According to in-house data compiled by the Elliot, last year Elliot Behavioral Health Services logged 19,548 office visits, 6,088 of which were completed in a primary care provider’s office.

Mental Health Providers are co-located at seven of Elliot’s Primary Care practices located throughout the Greater Manchester Area, in the towns of Windham, Hooksett, Raymond, Bedford, Manchester, and Londonderry.

Elliot also offers a number of outpatient group therapy and support groups to the public. Elliot also counted 4,454 visits and consults through the Pathways Inpatient unit. As for the Elliot Emergency Department at the main campus, in FY 2016 they treated 5,150 patients with a primary diagnosis of a behavioral health condition. Meanwhile, the number of patients seen in the Elliot Main Emergency Department with a substance misuse disorder increased 55 percent from 2014 to 2016.

And the hospital offered all of this at a loss, Baston says.

“Oh we definitely lose money,” Baston says. “But it’s never about finances here. …We’ve kind of patched together these resources to ensure that we’re providing excellent care to our patients. …And these are all the right things to be doing for the patient; we should be doing these things. However, it’s a poor substitute to getting the treatment you actually need at the facility where you need it.”

What’s truly troubling, Baston says, is that it wasn’t always like this.

In the late 1980s New Hampshire was actually a best-practices state for mental health care, says Baston. At that time the state was working hard to deinstitutionalize mental health.To do that, they greatly reduced the number of beds at New Hampshire State Hospital while increasing community-based mental health services.

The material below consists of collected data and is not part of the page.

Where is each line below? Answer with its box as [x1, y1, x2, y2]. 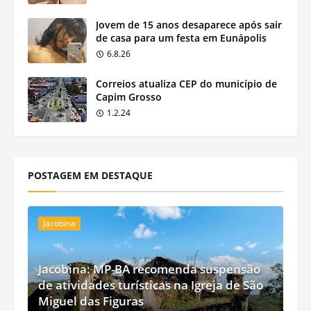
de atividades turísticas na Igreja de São [38, 276, 263, 293]
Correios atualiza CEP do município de [96, 76, 277, 90]
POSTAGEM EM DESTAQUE [28, 168, 153, 182]
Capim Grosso [96, 90, 162, 103]
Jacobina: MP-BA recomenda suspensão [38, 260, 260, 277]
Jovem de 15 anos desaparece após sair [96, 17, 282, 31]
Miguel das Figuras [38, 292, 144, 309]
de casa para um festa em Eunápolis [96, 31, 267, 44]
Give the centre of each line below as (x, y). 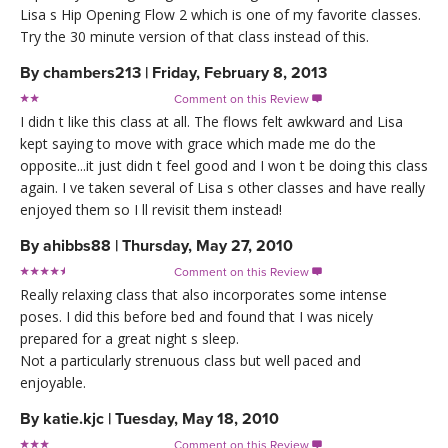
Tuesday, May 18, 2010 (197, 419)
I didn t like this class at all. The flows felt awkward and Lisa (211, 122)
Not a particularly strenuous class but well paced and (190, 361)
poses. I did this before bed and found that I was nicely (196, 317)
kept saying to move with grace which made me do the (198, 144)
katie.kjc (73, 419)
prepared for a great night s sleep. (129, 339)
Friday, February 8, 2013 (239, 73)
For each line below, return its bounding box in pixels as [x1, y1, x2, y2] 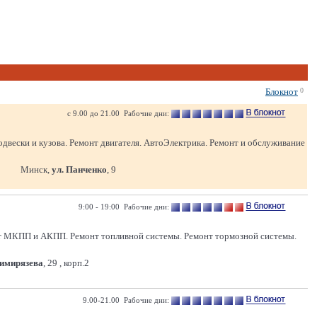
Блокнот [265, 86, 298, 97]
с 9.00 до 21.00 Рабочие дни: [67, 109, 169, 117]
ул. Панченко [52, 164, 107, 175]
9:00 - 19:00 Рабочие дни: [79, 202, 169, 211]
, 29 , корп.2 [43, 258, 89, 268]
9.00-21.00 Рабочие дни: [83, 296, 169, 304]
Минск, [21, 164, 52, 175]
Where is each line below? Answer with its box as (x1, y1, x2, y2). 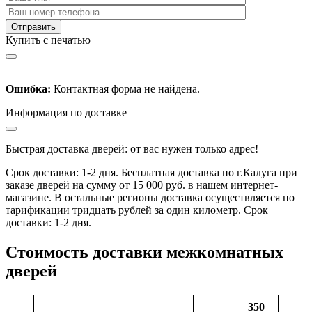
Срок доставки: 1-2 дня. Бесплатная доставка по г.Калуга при (6, 166, 297, 178)
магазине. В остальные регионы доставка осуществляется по (6, 191, 295, 203)
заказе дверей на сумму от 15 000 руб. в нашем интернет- (6, 178, 278, 191)
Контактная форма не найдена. (51, 82, 200, 95)
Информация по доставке (6, 106, 127, 118)
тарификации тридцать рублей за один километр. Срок (6, 203, 268, 216)
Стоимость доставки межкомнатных (6, 242, 283, 261)
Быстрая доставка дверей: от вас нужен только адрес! (6, 142, 258, 155)
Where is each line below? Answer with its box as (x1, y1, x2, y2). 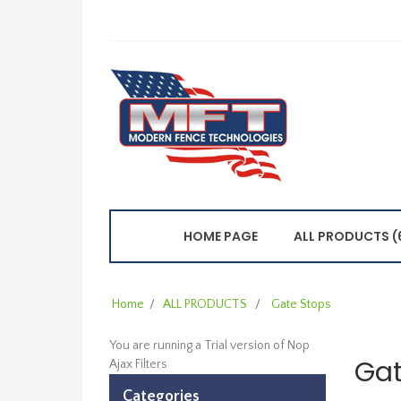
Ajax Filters (109, 357, 167, 371)
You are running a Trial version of (109, 338, 287, 353)
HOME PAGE (183, 227, 258, 245)
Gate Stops (271, 297, 331, 311)

“The idea was to keep acutely ill patients, who needed stabilization in the hospital, but once a patient was stabilized, they were sent back out to the community,” she says. “We also had our state broken up into 10 catchment areas, and hospitals within those 10 catchment areas were responsible for caring for mental illness in their own region.”

Additional community resources included transitional housing, group homes and medication nurses to make house calls, among other things. And all of it was very well funded, Baston says.

But over time funding began to dry up. Community resources were discontinued and inpatient hospital units couldn’t afford to stay open, or couldn’t continue their services. Even New Hampshire Hospital closed its children’s and neurodevelopment units and cut beds for other inpatients, Baston says.

“And so the reality of it is, while we’re taking away acute inpatient beds, we’re also taking away community resources that our patients so desperately need in order to stay out of the hospital,” Baston says.

“So now what we have are a whole bunch of folks who are in the community who aren’t receiving the level of community services they used to receive, who then become destabilized and need an acute inpatient hospitalization – only now, they have nowhere to get that,” Baston says.

It also doesn’t help that in the midst of all this, the country is seeing a shortage of mental health practitioners.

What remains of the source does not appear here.